> _THE TASK_
Output each entry verbatim. Leave the images out.

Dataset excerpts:

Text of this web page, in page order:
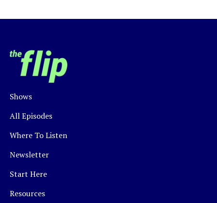
Shows
All Episodes
Where To Listen
Newsletter
Start Here
Resources
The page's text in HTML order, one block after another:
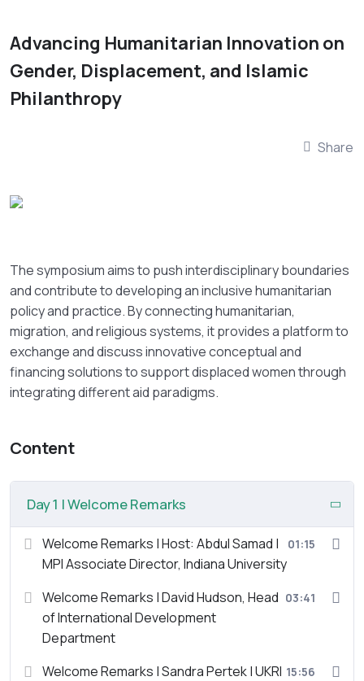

> _EXERCISE RESULT_
Text of this web page, in page order:
Shows
All Episodes
Where To Listen
Newsletter
Start Here
Resources
The page's text in HTML order, one block after another:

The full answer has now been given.